> _What the task asks_
All of the entries below should be returned verbatim, apart from the pictures.

━━━━━━━━

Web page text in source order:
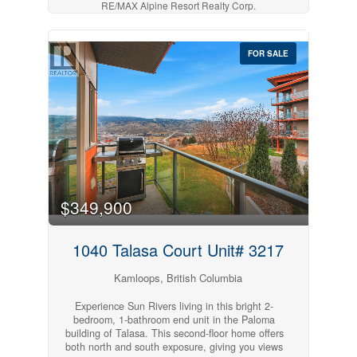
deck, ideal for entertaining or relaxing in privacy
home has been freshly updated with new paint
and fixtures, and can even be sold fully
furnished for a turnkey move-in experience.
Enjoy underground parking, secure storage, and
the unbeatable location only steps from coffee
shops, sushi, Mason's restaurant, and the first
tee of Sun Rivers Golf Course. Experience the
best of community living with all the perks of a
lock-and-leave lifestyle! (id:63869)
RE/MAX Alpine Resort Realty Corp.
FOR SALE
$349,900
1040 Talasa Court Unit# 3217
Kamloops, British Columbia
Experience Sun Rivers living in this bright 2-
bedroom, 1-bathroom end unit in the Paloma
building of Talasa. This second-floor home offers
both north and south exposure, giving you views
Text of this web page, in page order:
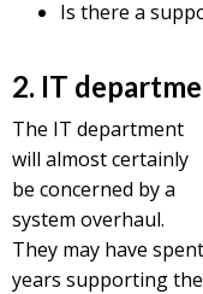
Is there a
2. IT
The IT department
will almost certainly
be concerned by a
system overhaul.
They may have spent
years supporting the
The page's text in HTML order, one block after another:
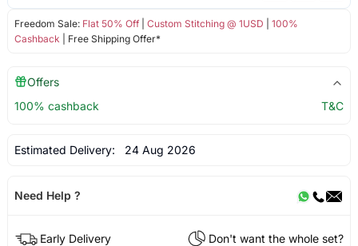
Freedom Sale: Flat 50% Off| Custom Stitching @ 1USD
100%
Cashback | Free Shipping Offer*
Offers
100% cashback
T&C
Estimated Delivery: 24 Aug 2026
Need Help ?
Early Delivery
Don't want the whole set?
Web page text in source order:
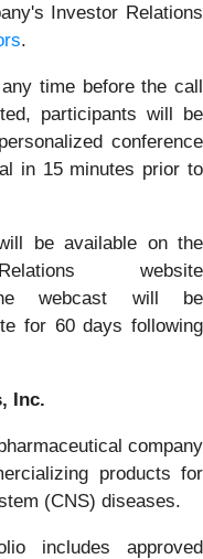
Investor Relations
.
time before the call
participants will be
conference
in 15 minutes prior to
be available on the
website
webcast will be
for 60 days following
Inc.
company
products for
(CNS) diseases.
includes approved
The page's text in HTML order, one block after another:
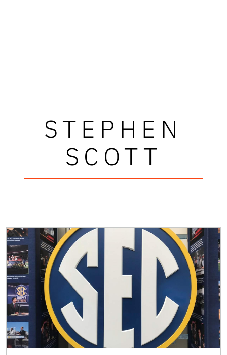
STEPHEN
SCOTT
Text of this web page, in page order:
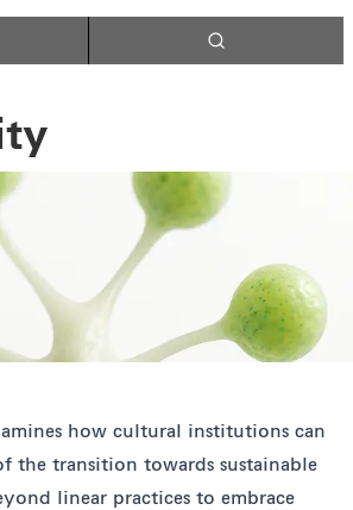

━━━━━━━━

> _Result_
Web page text in source order:
deck, ideal for entertaining or relaxing in privacy
home has been freshly updated with new paint
and fixtures, and can even be sold fully
furnished for a turnkey move-in experience.
Enjoy underground parking, secure storage, and
the unbeatable location only steps from coffee
shops, sushi, Mason's restaurant, and the first
tee of Sun Rivers Golf Course. Experience the
best of community living with all the perks of a
lock-and-leave lifestyle! (id:63869)
RE/MAX Alpine Resort Realty Corp.
FOR SALE
$349,900
1040 Talasa Court Unit# 3217
Kamloops, British Columbia
Experience Sun Rivers living in this bright 2-
bedroom, 1-bathroom end unit in the Paloma
building of Talasa. This second-floor home offers
both north and south exposure, giving you views
Text of this web page, in page order:
Is there a
2. IT
The IT department
will almost certainly
be concerned by a
system overhaul.
They may have spent
years supporting the
The page's text in HTML order, one block after another:
Freedom Sale: Flat 50% Off| Custom Stitching @ 1USD
100%
Cashback | Free Shipping Offer*
Offers
100% cashback
T&C
Estimated Delivery: 24 Aug 2026
Need Help ?
Early Delivery
Don't want the whole set?
Web page text in source order:
Investor Relations
.
time before the call
participants will be
conference
in 15 minutes prior to
be available on the
website
webcast will be
for 60 days following
Inc.
company
products for
(CNS) diseases.
includes approved
The page's text in HTML order, one block after another:
STEPHEN
SCOTT
Text of this web page, in page order:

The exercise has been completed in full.